Records contained in a dataset
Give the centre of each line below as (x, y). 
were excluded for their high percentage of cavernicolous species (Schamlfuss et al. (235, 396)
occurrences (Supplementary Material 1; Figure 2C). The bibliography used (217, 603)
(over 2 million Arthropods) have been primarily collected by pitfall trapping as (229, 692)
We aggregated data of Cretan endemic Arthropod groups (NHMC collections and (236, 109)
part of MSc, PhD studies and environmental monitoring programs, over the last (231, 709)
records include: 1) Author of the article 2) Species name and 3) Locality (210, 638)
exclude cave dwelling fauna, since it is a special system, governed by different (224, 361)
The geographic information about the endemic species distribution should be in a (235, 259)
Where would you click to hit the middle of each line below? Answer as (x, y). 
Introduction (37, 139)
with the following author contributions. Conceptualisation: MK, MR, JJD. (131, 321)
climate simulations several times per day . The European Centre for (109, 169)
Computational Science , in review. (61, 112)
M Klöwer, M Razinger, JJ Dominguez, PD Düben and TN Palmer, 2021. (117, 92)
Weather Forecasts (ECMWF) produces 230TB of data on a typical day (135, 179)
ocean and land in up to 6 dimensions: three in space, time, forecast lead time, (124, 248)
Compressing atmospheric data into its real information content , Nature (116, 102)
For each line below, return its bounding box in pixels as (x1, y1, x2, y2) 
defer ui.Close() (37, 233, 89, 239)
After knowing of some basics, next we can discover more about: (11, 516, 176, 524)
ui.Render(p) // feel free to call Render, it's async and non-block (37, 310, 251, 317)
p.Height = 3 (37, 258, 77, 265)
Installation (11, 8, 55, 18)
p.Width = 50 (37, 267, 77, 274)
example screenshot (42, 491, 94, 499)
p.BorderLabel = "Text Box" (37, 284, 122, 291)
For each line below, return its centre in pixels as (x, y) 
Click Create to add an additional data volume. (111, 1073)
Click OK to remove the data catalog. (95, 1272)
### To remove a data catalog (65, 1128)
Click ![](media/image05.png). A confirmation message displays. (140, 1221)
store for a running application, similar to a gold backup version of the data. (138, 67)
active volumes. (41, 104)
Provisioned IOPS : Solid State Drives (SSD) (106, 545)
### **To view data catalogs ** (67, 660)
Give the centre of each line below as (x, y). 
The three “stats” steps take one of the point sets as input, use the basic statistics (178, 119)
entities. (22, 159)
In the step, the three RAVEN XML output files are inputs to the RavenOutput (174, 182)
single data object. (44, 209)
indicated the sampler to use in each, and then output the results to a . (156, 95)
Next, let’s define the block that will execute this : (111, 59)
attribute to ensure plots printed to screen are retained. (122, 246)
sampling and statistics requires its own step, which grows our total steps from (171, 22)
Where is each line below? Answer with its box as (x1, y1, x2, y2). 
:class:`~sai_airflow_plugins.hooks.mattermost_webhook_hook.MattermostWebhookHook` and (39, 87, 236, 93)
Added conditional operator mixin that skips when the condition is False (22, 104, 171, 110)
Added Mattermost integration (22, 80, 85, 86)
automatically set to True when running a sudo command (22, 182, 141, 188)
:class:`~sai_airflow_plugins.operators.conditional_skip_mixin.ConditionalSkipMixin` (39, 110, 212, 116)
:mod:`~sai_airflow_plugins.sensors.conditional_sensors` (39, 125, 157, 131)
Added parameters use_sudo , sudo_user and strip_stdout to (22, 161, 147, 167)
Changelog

The problem » Reproduce all the data word for word.

Solved problem »
Give the centre of each line below as (x, y). 
were excluded for their high percentage of cavernicolous species (Schamlfuss et al. (235, 396)
occurrences (Supplementary Material 1; Figure 2C). The bibliography used (217, 603)
(over 2 million Arthropods) have been primarily collected by pitfall trapping as (229, 692)
We aggregated data of Cretan endemic Arthropod groups (NHMC collections and (236, 109)
part of MSc, PhD studies and environmental monitoring programs, over the last (231, 709)
records include: 1) Author of the article 2) Species name and 3) Locality (210, 638)
exclude cave dwelling fauna, since it is a special system, governed by different (224, 361)
The geographic information about the endemic species distribution should be in a (235, 259)
Where would you click to hit the middle of each line below? Answer as (x, y). 
Introduction (37, 139)
with the following author contributions. Conceptualisation: MK, MR, JJD. (131, 321)
climate simulations several times per day . The European Centre for (109, 169)
Computational Science , in review. (61, 112)
M Klöwer, M Razinger, JJ Dominguez, PD Düben and TN Palmer, 2021. (117, 92)
Weather Forecasts (ECMWF) produces 230TB of data on a typical day (135, 179)
ocean and land in up to 6 dimensions: three in space, time, forecast lead time, (124, 248)
Compressing atmospheric data into its real information content , Nature (116, 102)
For each line below, return its bounding box in pixels as (x1, y1, x2, y2) 
defer ui.Close() (37, 233, 89, 239)
After knowing of some basics, next we can discover more about: (11, 516, 176, 524)
ui.Render(p) // feel free to call Render, it's async and non-block (37, 310, 251, 317)
p.Height = 3 (37, 258, 77, 265)
Installation (11, 8, 55, 18)
p.Width = 50 (37, 267, 77, 274)
example screenshot (42, 491, 94, 499)
p.BorderLabel = "Text Box" (37, 284, 122, 291)
For each line below, return its centre in pixels as (x, y) 
Click Create to add an additional data volume. (111, 1073)
Click OK to remove the data catalog. (95, 1272)
### To remove a data catalog (65, 1128)
Click ![](media/image05.png). A confirmation message displays. (140, 1221)
store for a running application, similar to a gold backup version of the data. (138, 67)
active volumes. (41, 104)
Provisioned IOPS : Solid State Drives (SSD) (106, 545)
### **To view data catalogs ** (67, 660)
Give the centre of each line below as (x, y). 
The three “stats” steps take one of the point sets as input, use the basic statistics (178, 119)
entities. (22, 159)
In the step, the three RAVEN XML output files are inputs to the RavenOutput (174, 182)
single data object. (44, 209)
indicated the sampler to use in each, and then output the results to a . (156, 95)
Next, let’s define the block that will execute this : (111, 59)
attribute to ensure plots printed to screen are retained. (122, 246)
sampling and statistics requires its own step, which grows our total steps from (171, 22)
Where is each line below? Answer with its box as (x1, y1, x2, y2). 
:class:`~sai_airflow_plugins.hooks.mattermost_webhook_hook.MattermostWebhookHook` and (39, 87, 236, 93)
Added conditional operator mixin that skips when the condition is False (22, 104, 171, 110)
Added Mattermost integration (22, 80, 85, 86)
automatically set to True when running a sudo command (22, 182, 141, 188)
:class:`~sai_airflow_plugins.operators.conditional_skip_mixin.ConditionalSkipMixin` (39, 110, 212, 116)
:mod:`~sai_airflow_plugins.sensors.conditional_sensors` (39, 125, 157, 131)
Added parameters use_sudo , sudo_user and strip_stdout to (22, 161, 147, 167)
Changelog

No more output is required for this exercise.